A milestone in scientific cooperation between the United States and the European Commission (EC) will boost the growing field of materials research at the nanoscale. The National Science Foundation (NSF) and the EC have expanded a program of workshops and funding of mutual research goals in materials science, to include nanotechnology.
"The creation and modification of materials at the nanoscale, once the stuff of science fiction, will be a critical factor in shaping future technologies," Lance Haworth, executive officer of NSF's Materials Research Division, said in announcing the collaboration. "Because of the emerging nature of the field, the benefits from international collaboration could be significant."
Under the cooperative program, research goals will be determined jointly by U.S. and European researchers. NSF grants will support the U.S. side of research teams in areas such as surface structure and thin films, carbon nanotubes and the role of defects in materials. The EC will fund the Europeans' participation.

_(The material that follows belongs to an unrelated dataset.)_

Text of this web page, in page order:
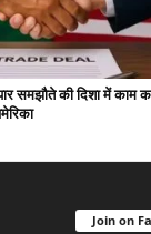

Four joint workshops are planned for 2002, following up on an initial workshop in 2000 to identify opportunities for nanoscale research:
"Nanomanufacturing and Processing," San Juan, Puerto Rico, Jan. 5-7, will explore processes and techniques for design, modeling, tooling and fabrication of devices and materials.
"Nanotechnology--Revolutionary Opportunities and Societal Implications," Lecce, Italy, Jan. 31-Feb. 1, will highlight U.S. and European "roadmaps" for nanotechnology and impacts of the field for society and various industries.
"Instrumentation and Tools for Nanotechnology," Grenoble, France, June 12-14, will examine tools, instruments and devices needed for nanoscale manufacturing.
"Nanostructured Materials," Boston, Mass., Dec. 5-6, will review developments in metals, polymers, ceramics and other advanced materials.
The collaborative research awards and joint workshops are being carried out under an agreement signed in December 1999 to cooperate in materials research and education. That agreement, an implementing arrangement under the U.S.-EC Science and Technology Agreement of 1998, establishes the framework for collaboration in areas such as the understanding of fundamental materials phenomena, materials synthesis and characterization, and the properties, processing and fabrication of advanced materials.
International cooperation in materials research and nanotechnology helps advance NSF's goals to facilitate U.S. access to worldwide research, optimize U.S. investments in the global environment, foster the development of an internationally competitive work force and carry out the National Nanotechnology Initiative. In Europe, the cooperation furthers an EC program on competitive and sustainable growth.
NSF's Directorate for Mathematical and Physical Sciences, Directorate for Engineering and Division of International Programs will participate in the nanotechnology collaboration with Europe.